The article, of July 27, “Payback Time: Why Revenge Tastes So Sweet,” by Benedict Carey, has in it the way the psychiatry of now sees mind. That is, there’s the approach of what has been called “evolutionary psychology”: the saying that your desires, actions, choices arise from your genes and you have these desires, etc., because they served a necessary purpose during the various stages of evolution.
A Sentence about Revenge
Early in the article, there is this sentence about the desire for revenge:
But the urge to extract a pound of flesh, researchers find, is primed in the genes.
My purpose is not to discuss the use of language in the article, but since I’m commenting on this sentence I have to point out first that the use of the word find is simply inaccurate. Researchers may be guessing or theorizing or hoping that revenge begins in the genes, but they haven’t found that it does. In order for something to be found, it has to exist. And no evidence has been presented showing that when a high school girl tried to make miserable someone who stole her boyfriend, or when the Nazis killed everyone in a town where an inhabitant had shot a German soldier, or when a child refused to eat because he didn’t get the present he wanted, genetic material was the determining reason.
The three instances I just gave show how various revenge can be, how ordinary and terrible. It is a matter which it is necessary really to understand, because much of the agony, brutality, and shame of humanity is with it.
Genes—and More
The current making of our genes the source of our drives, feelings, choices, while it may sound impressive, is deeply meaningless. The reason is: you can say that anything a human being does begins with the genes in some fashion, because people begin with genes. For instance, if you didn’t have genes, you wouldn’t be able to read—nobody ever read who didn’t have genes. So a person could say the ability and desire to read starts with the genes; that is, it starts with your being alive.

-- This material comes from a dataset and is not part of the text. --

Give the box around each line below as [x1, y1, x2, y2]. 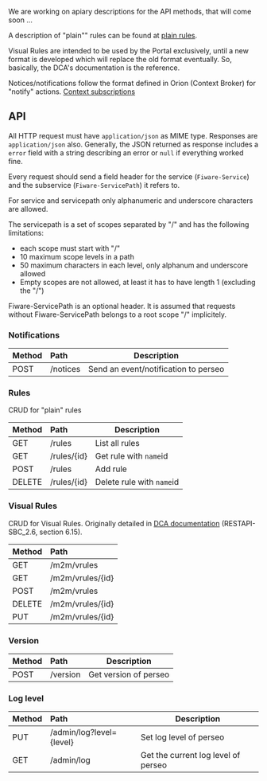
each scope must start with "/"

This doesn’t tell us much. We can say just as easily, and uselessly, that the desire not to get revenge begins with our genes, because it too begins with our having a self.
We Begin with Reality
In fact, one trouble with this psychology which goes back to our genes to explain our desires, is that it doesn’t go back far enough. It would be more useful to say that what we feel, what we do, begins with the forces that are in geology, matter, reality as such. A principle of Aesthetic Realism is this statement by Eli Siegel: “The world, art, and self explain each other: each is the aesthetic oneness of opposites.” At any moment of our lives we’re trying to make sense of for and against—opposites present too, for example, in a river which both nourishes the earth and wears away at it. At any moment we are individuality and relation—we’re just ourselves, yet we have to do with millions of other people and things—as a tree is one tree yet has to do with everything else in the forest. And the biggest need we have—along with the need for food and shelter—is to see taking care of our individual self as the same as being just to other people, other things.

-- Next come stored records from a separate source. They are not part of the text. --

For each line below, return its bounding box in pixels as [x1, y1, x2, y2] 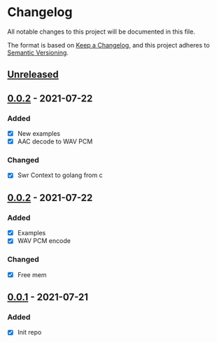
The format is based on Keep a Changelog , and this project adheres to [7, 41, 210, 49]
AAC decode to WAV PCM [17, 137, 93, 146]
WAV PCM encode [17, 237, 71, 245]
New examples [17, 129, 61, 138]
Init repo [17, 328, 42, 337]
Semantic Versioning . [7, 48, 69, 57]
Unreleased [7, 69, 59, 80]
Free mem [17, 270, 47, 279]

We have the opposites because reality has them and we’re part of reality. Meanwhile, we make ethical choices which are about the opposites, and these choices come from something more than our genes. We won’t understand revenge—with all its ordinariness and horror—until we understand the ethics of the self. Mr. Siegel speaks about the main thing in ethics, the thing making revenge or any other desire right or wrong, in the following eloquent, clear statement:
There is only one thing that is immoral in the world: liking oneself too much and the outside world too little….Once you feel what is owing to yourself is more and what is owing to other people is less, you can rob people’s purses, tell lies, keep back things that would do good to people, start wars.
Can We Be Wrong about Justice?
The Times article gives this explanation by current psychologists:
Acts of personal vengeance reflect a biologically rooted sense of justice, they say, that functions in the brain something like appetite.

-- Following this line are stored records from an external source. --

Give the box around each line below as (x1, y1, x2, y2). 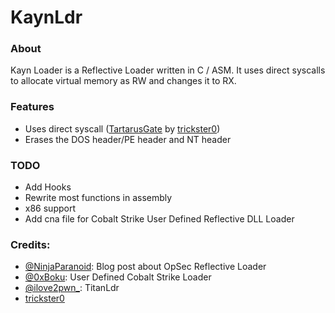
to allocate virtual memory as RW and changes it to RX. (10, 75, 237, 87)
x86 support (24, 202, 76, 215)
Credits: (10, 238, 51, 251)
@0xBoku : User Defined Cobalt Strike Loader (24, 271, 212, 283)
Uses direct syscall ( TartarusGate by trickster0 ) (24, 122, 221, 135)
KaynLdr (10, 6, 83, 29)
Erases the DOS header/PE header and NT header (24, 133, 232, 145)
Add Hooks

That sounds as though something important were being said, but it isn’t. Yes, “biologically rooted” or not, there’s a “sense of justice” in everybody—but the important thing, completely omitted here, is that our “sense of justice” is often terrifically wrong. And the wrongness has a cause.
Justice is always about what’s coming to me and what’s coming to something else. And usually our feeling on the subject is quite tilted toward the me, and inexact.
It happens that every lynching has been revenge arising from a “sense of justice”: “That guy didn’t treat one of our folks right—let’s get him!” So we are really useless and hurtful if we don’t distinguish between a false “sense of justice” and a true.
The Central Matter
The central matter that needs to be seen about revenge is the central matter, the central criterion, as to any desire we have, and Eli Siegel is the philosopher who explained it: There are two big purposes that are fighting in us. They are 1) the purpose to respect the world, to have good will—“to have something else stronger and more beautiful, for this desire makes oneself stronger and more beautiful”; or 2) the purpose of contempt—to get an “addition to self through the lessening of something else.” The ethical criterion as to anything we want or feel or do is: which of these purposes is impelling us?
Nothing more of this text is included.